Beautiful Thing

January 13, 2009By Nick WoodsArchive

Kitsch Coming Out

beautiful thing, paris
Tadrina Hocking as Sandra and Simon Hubert as Tony.

Beautiful Thing, Jonathan Harvey’s seminal work about the coming together and coming out of two teenage boys living in public housing in southeast London is something of an urban Brokeback Mountain but with a happier ending. It has has been translated into French and given a new lease on life in a worthy and enjoyable co-production by the Paris-based theater company Drama Ties and the city-owned Vingtième Théâtre.

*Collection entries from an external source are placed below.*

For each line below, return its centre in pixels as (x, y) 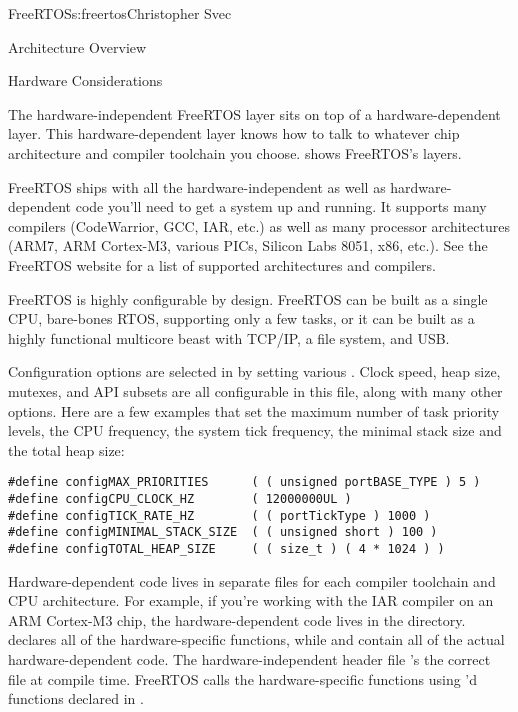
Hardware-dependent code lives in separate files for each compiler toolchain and (252, 580)
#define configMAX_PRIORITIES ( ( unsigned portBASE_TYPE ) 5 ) (244, 482)
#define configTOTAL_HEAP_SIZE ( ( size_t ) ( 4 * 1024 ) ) (226, 548)
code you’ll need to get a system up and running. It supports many (281, 206)
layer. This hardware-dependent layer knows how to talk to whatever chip (234, 133)
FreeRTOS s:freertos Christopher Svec (120, 13)
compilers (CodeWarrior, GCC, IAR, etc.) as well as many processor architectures (259, 225)
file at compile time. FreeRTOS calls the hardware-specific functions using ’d (243, 678)
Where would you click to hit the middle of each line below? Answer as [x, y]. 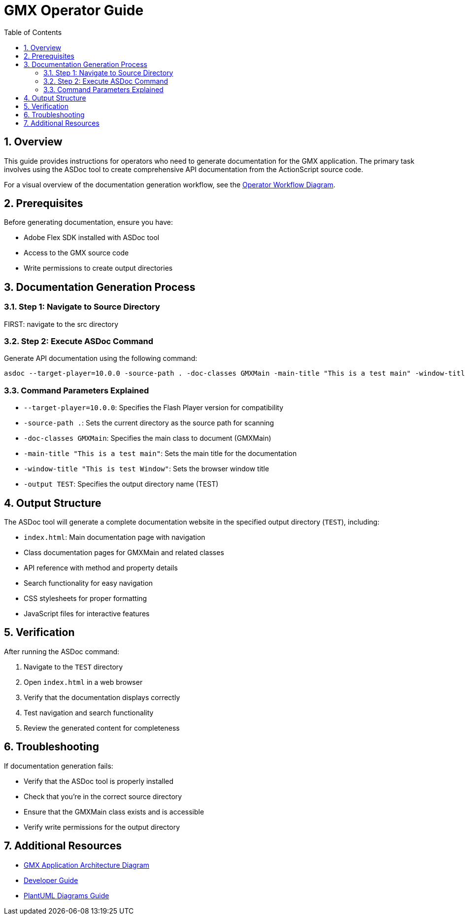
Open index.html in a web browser [83, 682]
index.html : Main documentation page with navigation [115, 537]
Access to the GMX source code [76, 253]
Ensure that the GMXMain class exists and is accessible [114, 812]
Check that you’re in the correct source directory [103, 796]
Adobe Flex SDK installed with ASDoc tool [92, 238]
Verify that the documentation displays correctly [102, 697]
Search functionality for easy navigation [88, 583]

The play tells the story of sensitive outsider Jamie and sporty young hunk Ste, who, despite the grayness of their surroundings, find their way over the rainbow and into each other’s arms during sweltering summer in the early 1990s, with an emotional “Mama” Cass Elliot soundtrack as the musical backdrop to their story.

Jamie is the son of feisty young single mum Sandra, while Ste is forced to live with an abusive, alcoholic father and drug-dealing brother, neither of whom is seen on stage. After Ste receives a particularly violent beating from his brother, Sandra invites him to stay over in Jamie’s bedroom. The boys sleep head-to-toe the first night, but their interest in each other gets the better of them and leads to their first kiss on the second night.

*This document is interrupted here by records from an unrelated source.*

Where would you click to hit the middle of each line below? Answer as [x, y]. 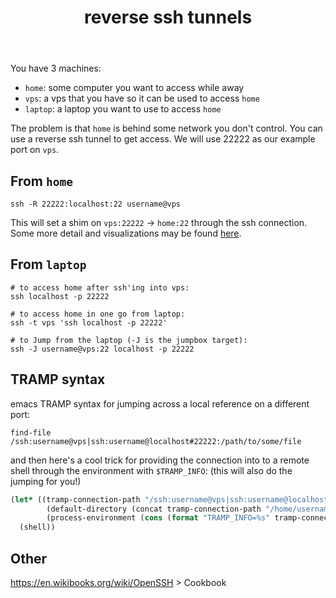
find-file [31, 432]
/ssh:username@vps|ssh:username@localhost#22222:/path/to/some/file [156, 441]
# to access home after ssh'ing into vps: [100, 287]
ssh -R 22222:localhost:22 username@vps [96, 204]
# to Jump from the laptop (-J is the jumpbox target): [129, 340]
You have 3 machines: [56, 68]
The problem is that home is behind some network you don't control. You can [166, 128]
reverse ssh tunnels [168, 17]

Their love story develops and – after Jamie returns home drunk one night from a gay pub and is questioned by his mother about where he has been – is blown out into the open. This leads to fresh turmoil for Ste, but Sandra provides both boys with the reassurance they need.

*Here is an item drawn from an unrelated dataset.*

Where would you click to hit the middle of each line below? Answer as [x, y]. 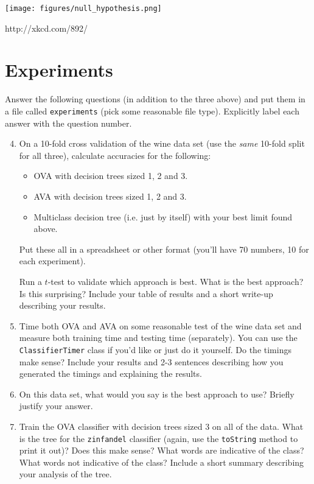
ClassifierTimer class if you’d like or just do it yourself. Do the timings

The main setting for the play, apart from Jamie’s bedroom, is a claustrophobic concrete landing in front of three doors on a low-rise housing block. The characters can barely get away from each other: Jamie and Sandra have Ste and his family on one side and Leah, a drug-taking flake with a Mama Cass obsession, on the other. And Sandra’s attractive, neo-hippie boyfriend Tony turns up every day to give a heterosexual punch to the proceedings.

The play owes its pace, energy and humor to the endless bitching, bickering and exchange of caustic remarks, particularly between Sandra and Leah. Rudimentary French speakers should be forewarned that the dialogue comes thick and fast. Paris-based British director Kester Lovelace notes tht the humor was the most difficult element of the original play to transpose into a French version of the play: the set, costumes and characters remain essentially British (you can well imagine yourself in the “new town” of Thamesmead in southeast London), but translator Pascal Crantelle had to bring in a whole new bag of jokes that would appeal to French tastes. It was clear from the audience’s response at the play’s première in Paris that he had done a good job, but with a little willing suspension of disbelief, you can imagine the characters are still speaking in English.

The youthful cast offers generally solid performances. Matila Malliarakis as Jamie, the campier of the two boys, fits his role slightly better than Ivan Cori as Ste, the soccer player who has more difficulty coming to terms with his sexuality. It was hard to believe in their love affair, little heat seemed to pass between the lovers. Tadrina Hocking as Sandra is consistently strong, as is Simon Hubert as Tony. Leah is credibly played by Aude-Laurence Clermont, though you have had enough of her by the end.

That said, this is a warmhearted production with a wonderfully kitsch ending: the two boys, now out and proud, dance romantically together on the landing to the sound of Cass Elliot singing “Dream a Little Dream of Me” while Sandra and Leah look on benevolently. The lights dim and the disco ball starts to turn. This is a play I could sit through again.

Nick Woods

Beautiful Thing: Vingtième Théâtre, 7, rue des Plâtrières, 75020 Paris. Métro: Ménilmontant ou Gambetta. Tel.: 01 43 66 01 13. Performances Wednesday-Saturday, 7:30 p.m.; Sunday, 3 p.m. Through March 1. Tickets: €12-22.